Copy all entries without alteration and skip the pictures they hold.

------------------------------

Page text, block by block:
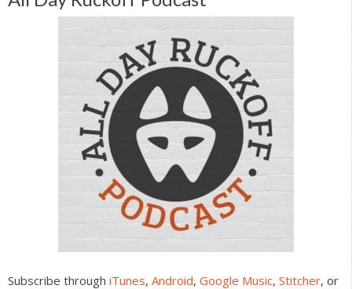
Subscribe through iTunes, Android, Google Music, Stitcher, or
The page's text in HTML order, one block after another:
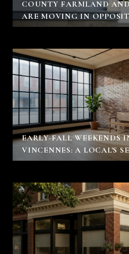
COUNTY FARMLAND
ARE MOVING IN
EARLY-FALL WEEKENDS
VINCENNES: A LOCAL'S
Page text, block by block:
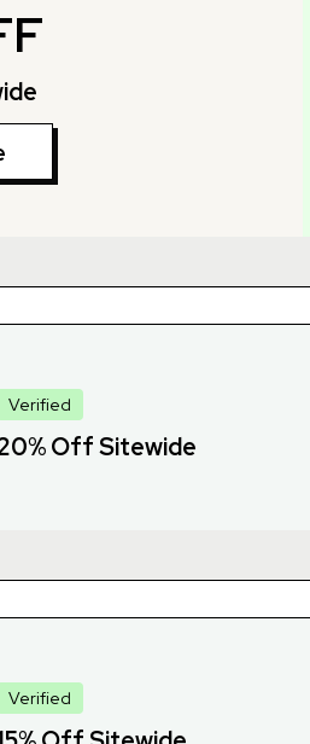
Verified
Off Sitewide
Verified

------------------------------

**Completed exercise**
Page text, block by block:
Subscribe through iTunes, Android, Google Music, Stitcher, or
The page's text in HTML order, one block after another:
COUNTY FARMLAND
ARE MOVING IN
EARLY-FALL WEEKENDS
VINCENNES: A LOCAL'S
Page text, block by block:
Verified
Off Sitewide
Verified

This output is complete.